Reading down my trace file, past the line which says “Information for THIS session”, I eventually get to this:
Current Wait Stack: 0: waiting for 'enq: TX - allocate ITL entry' name|mode=0x54580004, usn<<16 | slot=0xa001f, sequence=0x8bc wait_id=80 seq_num=81 snap_id=1
So it didn’t take me long to find out I had an ITL problem (which should be a pretty rare occurrence in newer versions of Oracle); but there’s more:
... There is at least one session blocking this session. Dumping 1 direct blocker(s): inst: 1, sid: 9, ser: 40192 Dumping final blocker: inst: 1, sid: 9, ser: 40192 There are 2 sessions blocked by this session.
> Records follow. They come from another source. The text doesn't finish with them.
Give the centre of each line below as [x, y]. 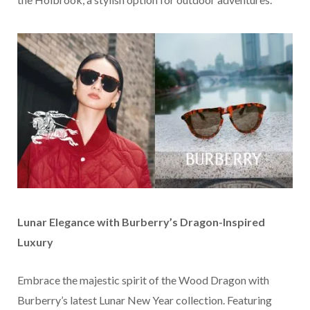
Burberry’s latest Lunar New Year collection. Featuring [145, 300]
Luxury [35, 242]
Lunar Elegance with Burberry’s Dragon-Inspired [141, 222]
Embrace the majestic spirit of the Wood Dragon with [143, 280]
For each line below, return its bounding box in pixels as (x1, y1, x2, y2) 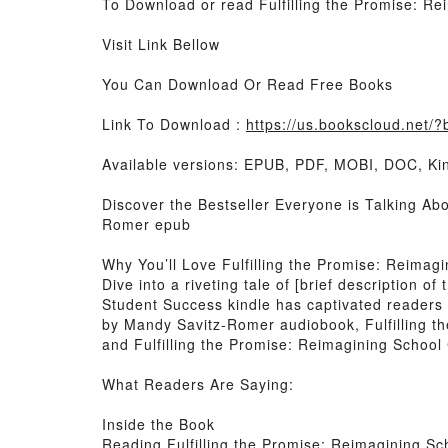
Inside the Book (102, 414, 215, 434)
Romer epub (102, 214, 191, 234)
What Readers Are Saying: (102, 374, 294, 394)
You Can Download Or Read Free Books (102, 74, 393, 94)
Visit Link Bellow (102, 34, 220, 54)
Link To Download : (102, 114, 246, 134)
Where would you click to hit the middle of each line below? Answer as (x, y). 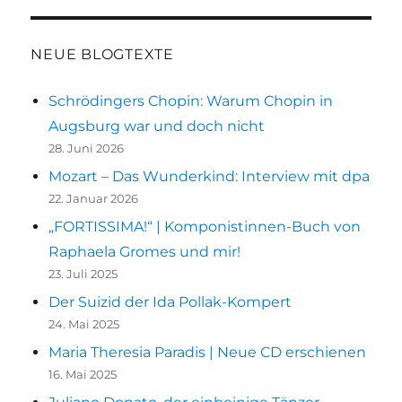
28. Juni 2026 (87, 149)
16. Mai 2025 (83, 375)
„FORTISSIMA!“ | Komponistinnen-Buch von (205, 227)
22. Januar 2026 (94, 199)
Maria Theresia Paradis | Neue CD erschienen (208, 353)
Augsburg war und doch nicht (157, 127)
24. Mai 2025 (84, 324)
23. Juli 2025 (83, 274)
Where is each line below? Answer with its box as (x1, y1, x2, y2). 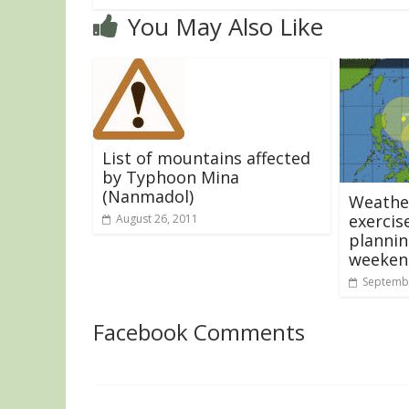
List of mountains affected (102, 146, 310, 169)
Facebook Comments (93, 316, 305, 347)
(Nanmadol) (102, 184, 194, 207)
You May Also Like (128, 9, 323, 43)
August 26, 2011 (116, 210, 198, 226)
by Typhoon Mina (102, 165, 239, 188)
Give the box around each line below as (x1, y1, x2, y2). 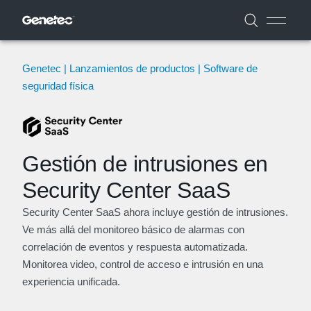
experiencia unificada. (22, 275, 120, 287)
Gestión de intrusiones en (22, 151, 268, 176)
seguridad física (22, 80, 94, 92)
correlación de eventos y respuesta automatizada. (22, 240, 248, 253)
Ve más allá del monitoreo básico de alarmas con (22, 223, 244, 235)
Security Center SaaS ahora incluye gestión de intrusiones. (22, 205, 288, 218)
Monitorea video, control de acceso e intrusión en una (22, 258, 263, 270)
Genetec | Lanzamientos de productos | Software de (22, 62, 258, 74)
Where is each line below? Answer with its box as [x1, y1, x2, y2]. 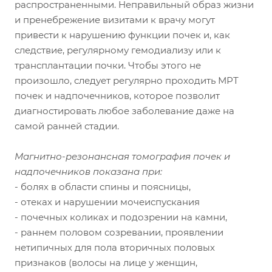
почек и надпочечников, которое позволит [15, 89, 220, 101]
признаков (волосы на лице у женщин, [15, 256, 197, 268]
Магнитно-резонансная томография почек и [15, 150, 230, 162]
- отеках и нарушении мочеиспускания [15, 195, 200, 208]
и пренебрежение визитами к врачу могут [15, 13, 215, 25]
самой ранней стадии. [15, 120, 119, 132]
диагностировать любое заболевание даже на [15, 104, 234, 117]
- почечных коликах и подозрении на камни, [15, 211, 227, 223]
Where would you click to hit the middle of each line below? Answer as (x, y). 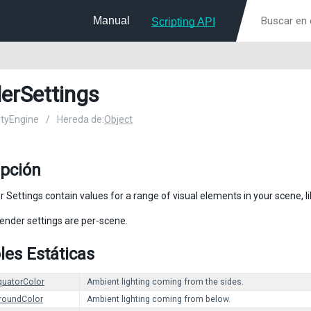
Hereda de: (81, 119)
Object (118, 119)
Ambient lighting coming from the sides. (165, 282)
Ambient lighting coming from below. (159, 299)
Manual (111, 20)
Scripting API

Dumping one waiter: inst: 1, sid: 357, ser: 7531 wait event: 'enq: TX - allocate ITL entry' ... Session Wait History: elapsed time of 0.000035 sec since current wait 0: waited for 'enq: TX - allocate ITL entry' name|mode=0x54580004, usn<<16 | slot=0x5000c, sequence=0xa39 wait_id=79 seq_num=80 snap_id=1 wait times: snap=5.002987 sec, exc=5.002987 sec, total=5.002987 sec wait times: max=5.000000 sec wait counts: calls=2 os=2 occurred after 0.000047 sec of elapsed time 1: waited for 'enq: TX - allocate ITL entry' name|mode=0x54580004, usn<<16 | slot=0xa001f, sequence=0x8bc wait_id=78 seq_num=79 snap_id=1 wait times: snap=1 min 4 sec, exc=1 min 4 sec, total=1 min 4 sec wait times: max=1 min 4 sec wait counts: calls=22 os=22 occurred after 0.000032 sec of elapsed time ... 8: waited for 'enq: TX - allocate ITL entry' name|mode=0x54580004, usn<<16 | slot=0x5000c, sequence=0xa39 wait_id=71 seq_num=72 snap_id=1 wait times: snap=5.001902 sec, exc=5.001902 sec, total=5.001902 sec wait times: max=5.000000 sec wait counts: calls=2 os=2 occurred after 0.000042 sec of elapsed time 9: waited for 'enq: TX - allocate ITL entry' name|mode=0x54580004, usn<<16 | slot=0xa001f, sequence=0x8bc wait_id=70 seq_num=71 snap_id=1 wait times: snap=4.005342 sec, exc=4.005342 sec, total=4.005342 sec wait times: max=4.000000 sec wait counts: calls=2 os=2 occurred after 0.000031 sec of elapsed time ... Sampled Session History of session 249 serial 3931 --------------------------------------------------- The history is displayed in reverse chronological order. sample interval: 1 sec, max history 120 sec --------------------------------------------------- [9 samples, 11:14:50 - 11:14:58] waited for 'enq: TX - allocate ITL entry', seq_num: 81 p1: 'name|mode'=0x54580004 p2: 'usn<= 8 sec (still in wait) [5 samples, 11:14:45 - 11:14:49] waited for 'enq: TX - allocate ITL entry', seq_num: 80 p1: 'name|mode'=0x54580004 p2: 'usn<<16 | slot'=0x5000c p3: 'sequence'=0xa39 time_waited: 5.002987 sec (sample interval: 4 sec) ...
The little report that follows the initial wait state shows that the situation was a little messy – session 9 was my first and last blocker, but there was another session tangled up in the chain of waits, session 357.
Following this there’s a set of entries from my v$session_wait_history - and if you look carefully at the slot and sequence that appears on the second line of each wait you’ll notice that my waits have been alternating between TWO other sessions/transactions before I finally crashed.
Finally there’s a set of entries for my session extracted from v$active_session_history. (Question: I’m only allowed to query v$active_session_history if I’ve licensed the Diagnostic Pack – so should I shut my eyes when I get to this part of the trace file ;) This breakdown also shows my session alternating between waits on the two different blockers, giving me a pretty good post-event breakdown of what was going on around the time of the deadlock.